(Work to complete) Your answer should hold exactly the lines below from the line with "l) [113, 121]" through the line with "known as (19, 196)", both included, and no pictures at all.

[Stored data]
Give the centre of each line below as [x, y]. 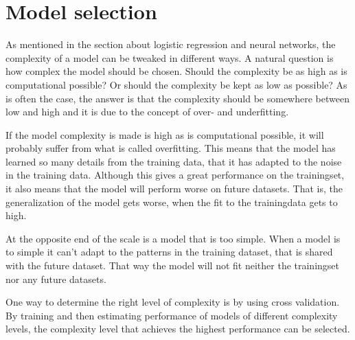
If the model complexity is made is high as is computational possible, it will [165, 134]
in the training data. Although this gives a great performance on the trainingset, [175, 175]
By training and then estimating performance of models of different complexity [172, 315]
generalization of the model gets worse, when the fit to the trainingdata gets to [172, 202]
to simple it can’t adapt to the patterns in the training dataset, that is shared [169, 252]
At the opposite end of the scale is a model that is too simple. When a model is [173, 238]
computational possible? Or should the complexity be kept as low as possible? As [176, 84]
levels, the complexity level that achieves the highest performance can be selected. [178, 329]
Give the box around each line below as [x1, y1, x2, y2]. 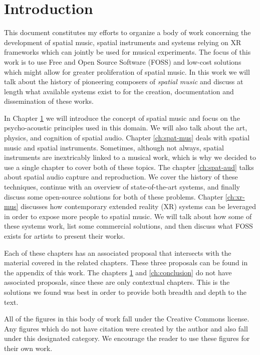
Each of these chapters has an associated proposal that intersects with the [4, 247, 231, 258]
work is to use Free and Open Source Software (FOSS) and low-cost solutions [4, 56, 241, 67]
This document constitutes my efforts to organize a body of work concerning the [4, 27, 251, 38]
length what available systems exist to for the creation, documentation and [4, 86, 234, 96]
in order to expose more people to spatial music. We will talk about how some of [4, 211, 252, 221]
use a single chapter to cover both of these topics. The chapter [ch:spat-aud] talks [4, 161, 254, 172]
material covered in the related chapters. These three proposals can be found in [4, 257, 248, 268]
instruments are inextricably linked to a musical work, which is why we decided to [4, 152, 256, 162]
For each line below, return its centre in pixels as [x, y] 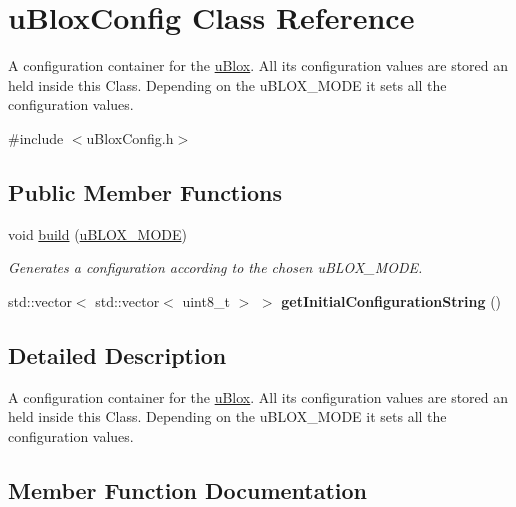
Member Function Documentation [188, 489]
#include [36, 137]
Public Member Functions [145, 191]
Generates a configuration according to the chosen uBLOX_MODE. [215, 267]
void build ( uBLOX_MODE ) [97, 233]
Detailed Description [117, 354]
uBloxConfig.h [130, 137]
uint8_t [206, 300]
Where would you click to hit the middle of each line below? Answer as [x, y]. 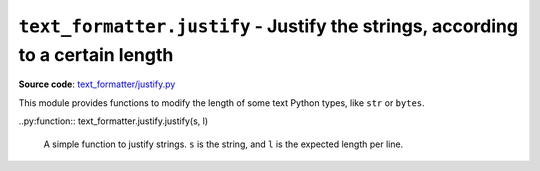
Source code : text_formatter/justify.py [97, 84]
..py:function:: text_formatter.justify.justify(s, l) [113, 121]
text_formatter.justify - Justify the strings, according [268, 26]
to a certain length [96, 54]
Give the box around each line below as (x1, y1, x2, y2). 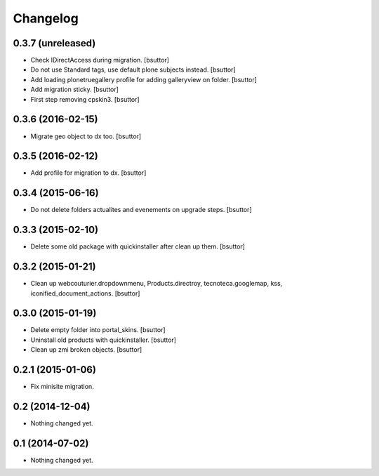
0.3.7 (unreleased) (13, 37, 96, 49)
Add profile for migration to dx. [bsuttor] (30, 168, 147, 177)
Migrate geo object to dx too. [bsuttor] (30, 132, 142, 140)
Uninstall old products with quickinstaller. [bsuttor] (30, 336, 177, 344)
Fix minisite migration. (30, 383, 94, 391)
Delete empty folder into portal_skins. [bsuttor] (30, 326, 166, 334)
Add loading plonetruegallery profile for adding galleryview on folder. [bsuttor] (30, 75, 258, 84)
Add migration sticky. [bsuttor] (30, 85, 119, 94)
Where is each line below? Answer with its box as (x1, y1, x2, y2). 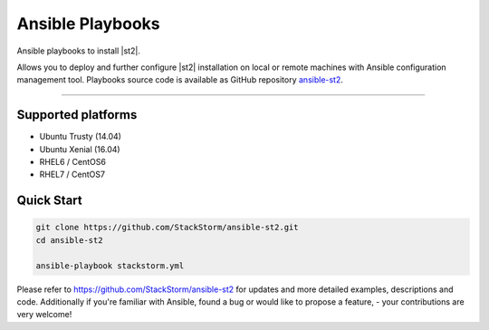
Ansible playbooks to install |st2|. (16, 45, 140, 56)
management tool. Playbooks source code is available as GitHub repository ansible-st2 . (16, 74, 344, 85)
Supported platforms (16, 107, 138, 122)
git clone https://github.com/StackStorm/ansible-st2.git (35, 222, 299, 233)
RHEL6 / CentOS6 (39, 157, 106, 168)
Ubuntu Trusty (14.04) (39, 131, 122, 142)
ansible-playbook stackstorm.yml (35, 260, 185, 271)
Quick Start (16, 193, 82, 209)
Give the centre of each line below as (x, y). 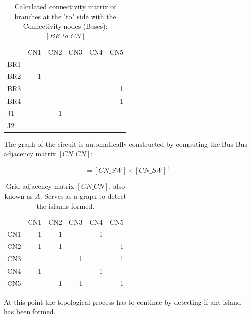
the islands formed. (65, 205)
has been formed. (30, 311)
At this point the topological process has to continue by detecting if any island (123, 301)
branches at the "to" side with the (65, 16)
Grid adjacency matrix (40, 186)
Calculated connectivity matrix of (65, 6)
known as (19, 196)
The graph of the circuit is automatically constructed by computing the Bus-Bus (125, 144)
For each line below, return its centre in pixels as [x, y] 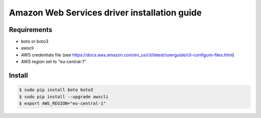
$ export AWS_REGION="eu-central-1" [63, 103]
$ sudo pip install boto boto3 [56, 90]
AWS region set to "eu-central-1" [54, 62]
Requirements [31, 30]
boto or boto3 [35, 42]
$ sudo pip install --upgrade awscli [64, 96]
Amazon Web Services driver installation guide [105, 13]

==

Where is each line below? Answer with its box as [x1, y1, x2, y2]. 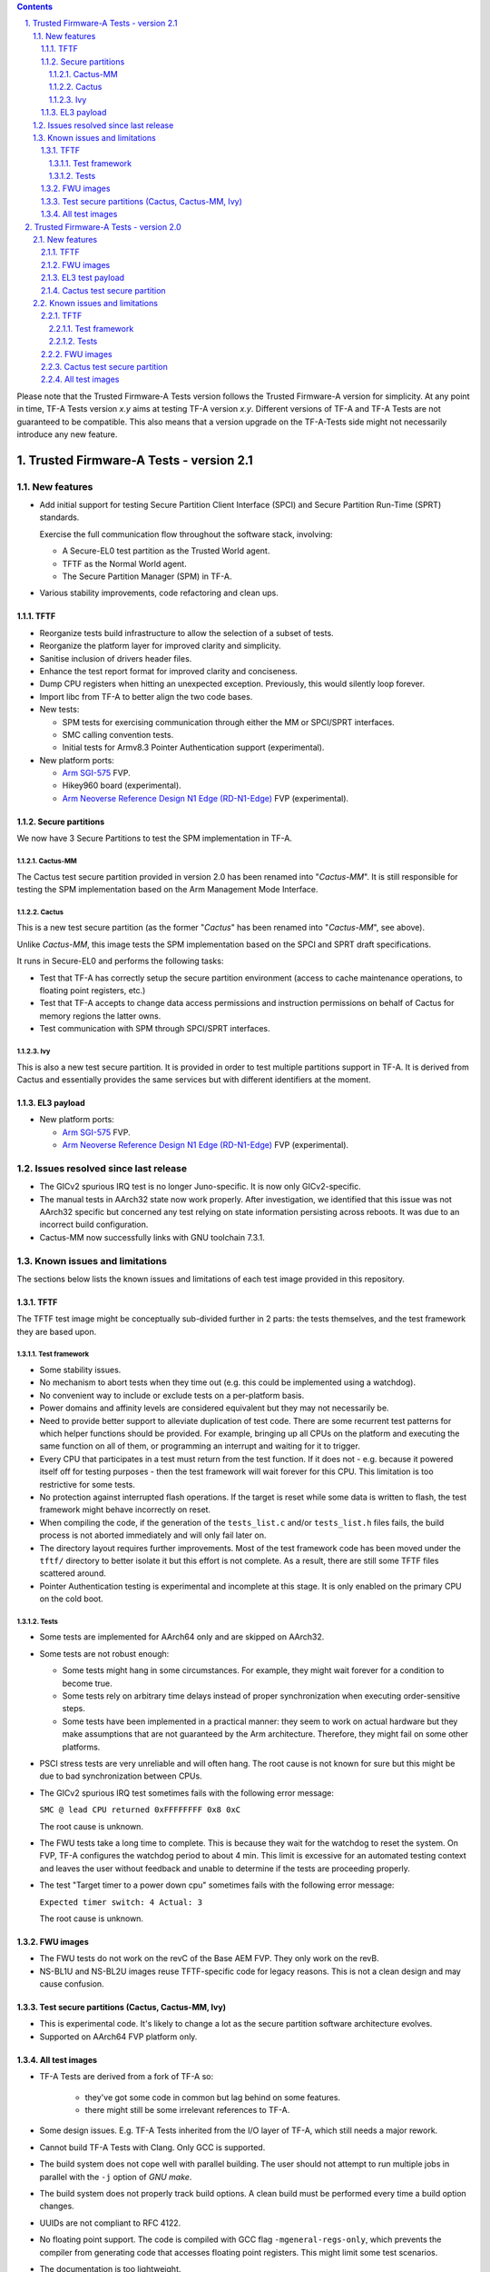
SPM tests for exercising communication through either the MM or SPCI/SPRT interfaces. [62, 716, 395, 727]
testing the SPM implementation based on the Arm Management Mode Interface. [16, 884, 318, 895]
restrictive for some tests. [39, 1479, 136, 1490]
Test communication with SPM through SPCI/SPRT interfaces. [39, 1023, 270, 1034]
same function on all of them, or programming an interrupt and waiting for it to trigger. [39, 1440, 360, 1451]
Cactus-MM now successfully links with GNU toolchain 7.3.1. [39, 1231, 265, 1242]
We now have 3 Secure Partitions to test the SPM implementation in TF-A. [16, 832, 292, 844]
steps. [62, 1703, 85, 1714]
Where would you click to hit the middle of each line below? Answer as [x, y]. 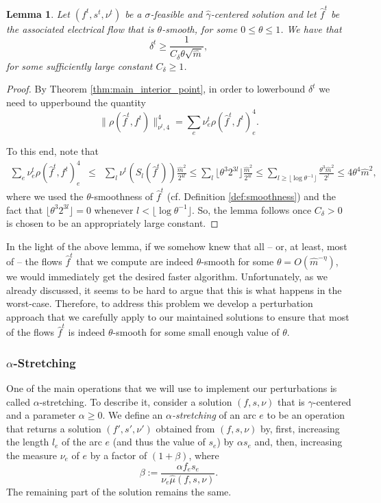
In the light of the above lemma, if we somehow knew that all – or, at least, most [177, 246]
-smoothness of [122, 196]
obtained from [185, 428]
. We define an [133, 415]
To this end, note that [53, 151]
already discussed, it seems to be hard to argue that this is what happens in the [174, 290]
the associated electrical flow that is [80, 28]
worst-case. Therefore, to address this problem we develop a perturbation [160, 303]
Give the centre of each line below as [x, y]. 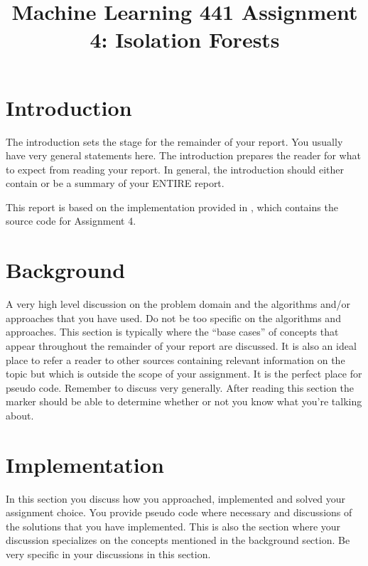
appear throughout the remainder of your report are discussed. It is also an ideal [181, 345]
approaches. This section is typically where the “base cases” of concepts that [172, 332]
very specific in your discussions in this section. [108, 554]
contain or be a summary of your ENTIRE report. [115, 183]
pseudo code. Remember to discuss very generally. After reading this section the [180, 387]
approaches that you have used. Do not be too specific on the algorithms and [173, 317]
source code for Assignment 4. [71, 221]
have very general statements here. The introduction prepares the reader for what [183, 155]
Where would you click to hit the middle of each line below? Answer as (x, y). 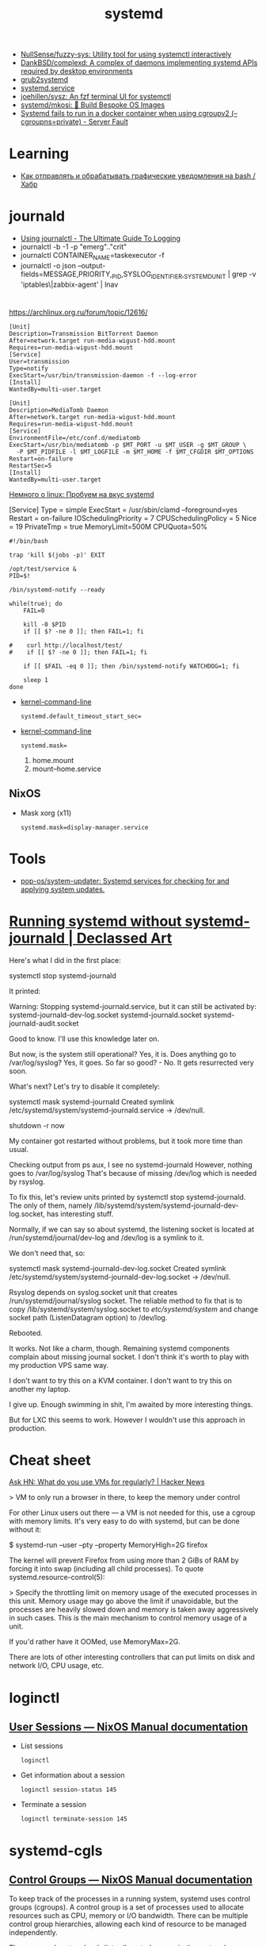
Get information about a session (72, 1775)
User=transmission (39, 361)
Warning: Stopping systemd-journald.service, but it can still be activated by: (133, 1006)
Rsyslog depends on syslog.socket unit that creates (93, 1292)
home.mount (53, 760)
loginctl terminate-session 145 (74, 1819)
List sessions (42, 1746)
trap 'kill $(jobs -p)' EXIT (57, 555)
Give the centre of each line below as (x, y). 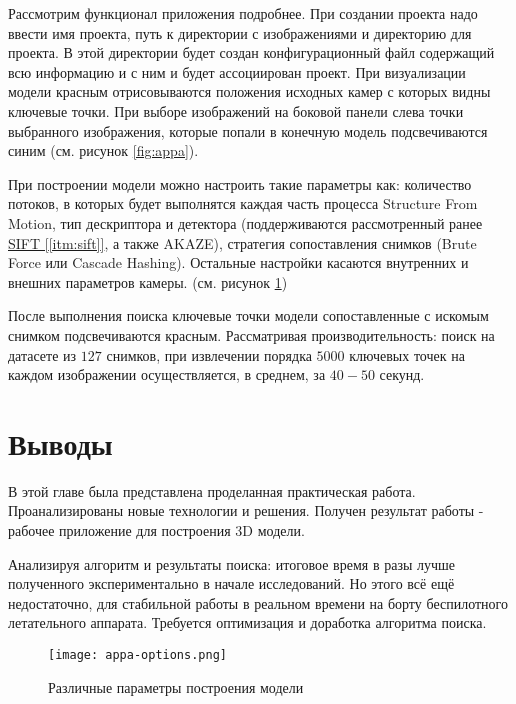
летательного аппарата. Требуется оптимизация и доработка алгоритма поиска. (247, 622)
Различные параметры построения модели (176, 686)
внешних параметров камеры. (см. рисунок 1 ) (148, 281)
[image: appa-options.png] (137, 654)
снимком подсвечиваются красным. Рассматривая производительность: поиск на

(Solution for this task)
..py:function:: text_formatter.justify.justify(s, l) [113, 121]
text_formatter.justify - Justify the strings, according [268, 26]
to a certain length [96, 54]
Give the box around each line below as (x1, y1, x2, y2). 
0.3.7 (unreleased) (13, 37, 96, 49)
Add profile for migration to dx. [bsuttor] (30, 168, 147, 177)
Migrate geo object to dx too. [bsuttor] (30, 132, 142, 140)
Uninstall old products with quickinstaller. [bsuttor] (30, 336, 177, 344)
Fix minisite migration. (30, 383, 94, 391)
Delete empty folder into portal_skins. [bsuttor] (30, 326, 166, 334)
Add loading plonetruegallery profile for adding galleryview on folder. [bsuttor] (30, 75, 258, 84)
Add migration sticky. [bsuttor] (30, 85, 119, 94)
Where is each line below? Answer with its box as (x1, y1, x2, y2). 
Ansible playbooks to install |st2|. (16, 45, 140, 56)
management tool. Playbooks source code is available as GitHub repository ansible-st2 . (16, 74, 344, 85)
Supported platforms (16, 107, 138, 122)
git clone https://github.com/StackStorm/ansible-st2.git (35, 222, 299, 233)
RHEL6 / CentOS6 (39, 157, 106, 168)
Ubuntu Trusty (14.04) (39, 131, 122, 142)
ansible-playbook stackstorm.yml (35, 260, 185, 271)
Quick Start (16, 193, 82, 209)
Give the centre of each line below as (x, y). 
the islands formed. (65, 205)
has been formed. (30, 311)
At this point the topological process has to continue by detecting if any island (123, 301)
branches at the "to" side with the (65, 16)
Grid adjacency matrix (40, 186)
Calculated connectivity matrix of (65, 6)
known as (19, 196)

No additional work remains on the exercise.